EXERCISE DIRECTIONS:
In your copy, each line below is repeated exactly and no image appears.

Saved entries
»»
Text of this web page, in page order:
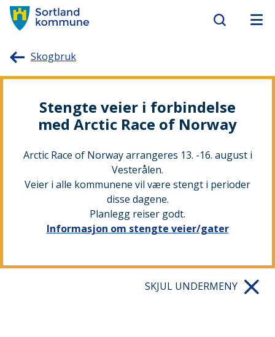
kommune
Skogbruk
Stengte veier i forbindelse
med Arctic Race of Norway
Arctic Race of Norway arrangeres 13. -16. august i
Vesterålen.
Veier i alle kommunene vil være stengt i perioder
disse dagene.
Planlegg reiser godt.
Informasjon om stengte veier/gater
SKJUL UNDERMENY
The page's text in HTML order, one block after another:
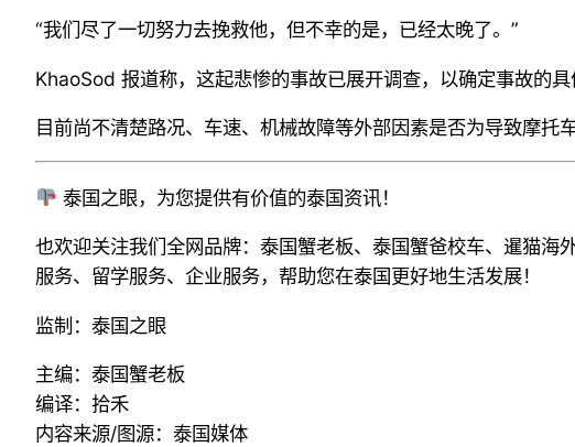
“我们尽了一切努力去挽救他，但不幸的是，已经太晚了。”
KhaoSod 报道称，这起悲惨的事故已展开调查，以确定事故的具
目前尚不清楚路况、车速、机械故障等外部因素是否为导致摩托
泰国之眼，为您提供有价值的泰国资讯！
也欢迎关注我们全网品牌：泰国蟹老板、泰国蟹爸校车、暹猫海
服务、留学服务、企业服务，帮助您在泰国更好地生活发展！
监制：泰国之眼
主编：泰国蟹老板
编译：拾禾
内容来源/图源：泰国媒体
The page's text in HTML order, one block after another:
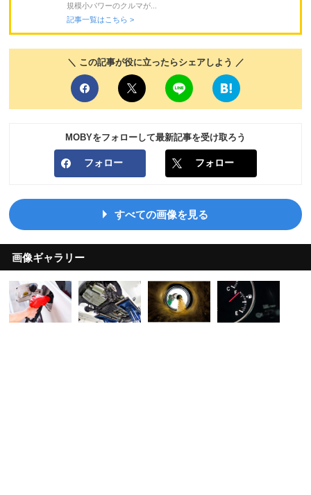
規模小パワーのクルマが...
記事一覧はこちら >
＼ この記事が役に立ったらシェアしよう ／
MOBYをフォローして最新記事を受け取ろう
フォロー フォロー
すべての画像を見る
画像ギャラリー
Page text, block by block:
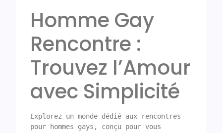
Homme Gay
Rencontre :
Trouvez l’Amour
avec Simplicité
Explorez un monde dédié aux rencontres
pour hommes gays, conçu pour vous
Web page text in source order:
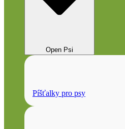
Open Psi
Píšťalky pro psy
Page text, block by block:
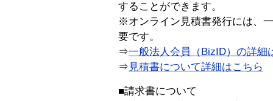
することができます。
※オンライン見積書発行には、
要です。
⇒一般法人会員（BizID）の詳細
⇒ 見積書について詳細はこちら
■請求書について
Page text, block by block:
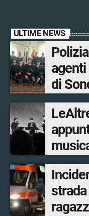
ULTIME NEWS
agenti
di
San
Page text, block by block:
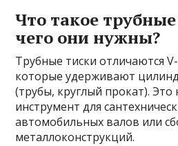
Что такое
чего они нужны?
Трубные тиски отличаются
которые удерживают
(трубы, круглый прокат).
инструмент для
автомобильных валов или
металлоконструкций.
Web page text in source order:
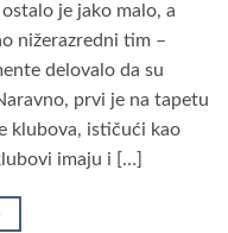
je jako malo, a
nižerazredni tim –
delovalo da su
prvi je na tapetu
klubova, ističući kao
imaju i […]
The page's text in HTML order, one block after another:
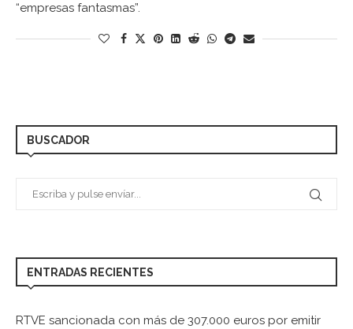
“empresas fantasmas”.
BUSCADOR
ENTRADAS RECIENTES
RTVE sancionada con más de 307.000 euros por emitir
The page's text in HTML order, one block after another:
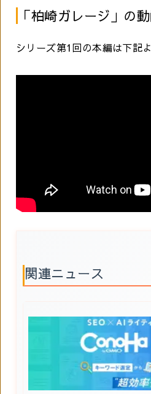
「柏崎ガレージ」の
シリーズ第1回の本編は下記
関連ニュース
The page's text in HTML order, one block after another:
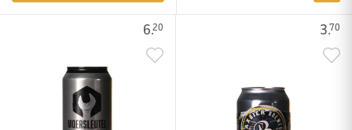
6.20 3.70
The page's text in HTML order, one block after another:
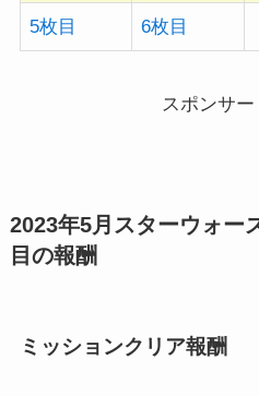
5枚目 6枚目
スポンサ
2023年5月スターウォー
目の報酬
ミッションクリア報酬
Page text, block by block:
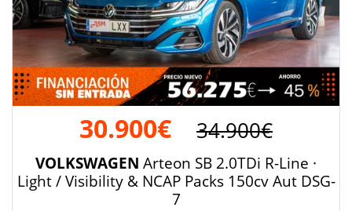
30.900€ 34.900€
VOLKSWAGEN Arteon SB 2.0TDi R-Line ·
Light / Visibility & NCAP Packs 150cv Aut DSG-
7
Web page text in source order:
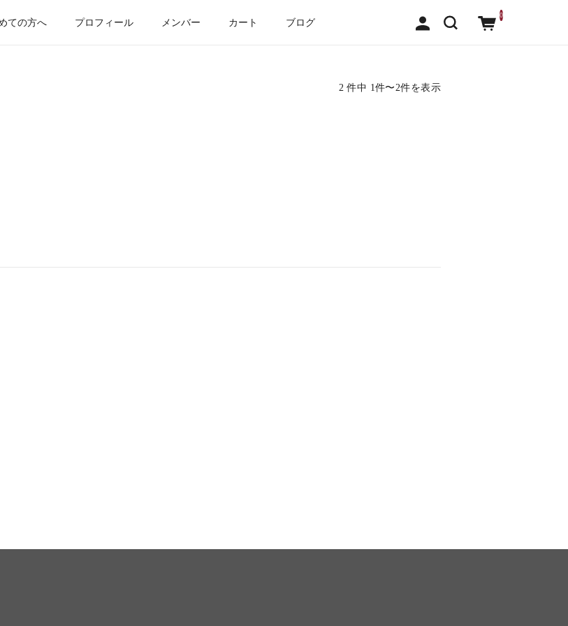
ての方へ プロフィール メンバー カート ブログ
0
2 件中 1件〜2件を表示
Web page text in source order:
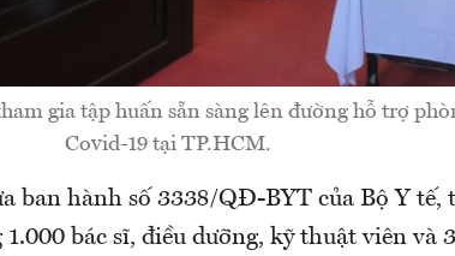
gia tập huấn sẵn sàng lên đường hỗ trợ
Covid-19 tại TP.HCM.
ban hành số 3338/QĐ-BYT của Bộ Y tế,
bác sĩ, điều dưỡng, kỹ thuật viên và
««
WRITTEN SOLUTION:
Text of this web page, in page order:
kommune
Skogbruk
Stengte veier i forbindelse
med Arctic Race of Norway
Arctic Race of Norway arrangeres 13. -16. august i
Vesterålen.
Veier i alle kommunene vil være stengt i perioder
disse dagene.
Planlegg reiser godt.
Informasjon om stengte veier/gater
SKJUL UNDERMENY
The page's text in HTML order, one block after another:
“我们尽了一切努力去挽救他，但不幸的是，已经太晚了。”
KhaoSod 报道称，这起悲惨的事故已展开调查，以确定事故的具
目前尚不清楚路况、车速、机械故障等外部因素是否为导致摩托
泰国之眼，为您提供有价值的泰国资讯！
也欢迎关注我们全网品牌：泰国蟹老板、泰国蟹爸校车、暹猫海
服务、留学服务、企业服务，帮助您在泰国更好地生活发展！
监制：泰国之眼
主编：泰国蟹老板
编译：拾禾
内容来源/图源：泰国媒体
The page's text in HTML order, one block after another:
規模小パワーのクルマが...
記事一覧はこちら >
＼ この記事が役に立ったらシェアしよう ／
MOBYをフォローして最新記事を受け取ろう
フォロー フォロー
すべての画像を見る
画像ギャラリー
Page text, block by block:
Homme Gay
Rencontre :
Trouvez l’Amour
avec Simplicité
Explorez un monde dédié aux rencontres
pour hommes gays, conçu pour vous
Web page text in source order:
Open Psi
Píšťalky pro psy
Page text, block by block:
することができます。
※オンライン見積書発行には、
要です。
⇒一般法人会員（BizID）の詳細
⇒ 見積書について詳細はこちら
■請求書について
Page text, block by block:
ULTIME NEWS
agenti
di
San
Page text, block by block:
Что такое
чего они нужны?
Трубные тиски отличаются
которые удерживают
(трубы, круглый прокат).
инструмент для
автомобильных валов или
металлоконструкций.
Web page text in source order:
je jako malo, a
nižerazredni tim –
delovalo da su
prvi je na tapetu
klubova, ističući kao
imaju i […]
The page's text in HTML order, one block after another:
“empresas fantasmas”.
BUSCADOR
ENTRADAS RECIENTES
RTVE sancionada con más de 307.000 euros por emitir
The page's text in HTML order, one block after another:
「柏崎ガレージ」の
シリーズ第1回の本編は下記
関連ニュース
The page's text in HTML order, one block after another:
6.20 3.70
The page's text in HTML order, one block after another:
5枚目 6枚目
スポンサ
2023年5月スターウォー
目の報酬
ミッションクリア報酬
Page text, block by block:
30.900€ 34.900€
VOLKSWAGEN Arteon SB 2.0TDi R-Line ·
Light / Visibility & NCAP Packs 150cv Aut DSG-
7
Web page text in source order:
ての方へ プロフィール メンバー カート ブログ
0
2 件中 1件〜2件を表示
Web page text in source order:
gia tập huấn sẵn sàng lên đường hỗ trợ
Covid-19 tại TP.HCM.
ban hành số 3338/QĐ-BYT của Bộ Y tế,
bác sĩ, điều dưỡng, kỹ thuật viên và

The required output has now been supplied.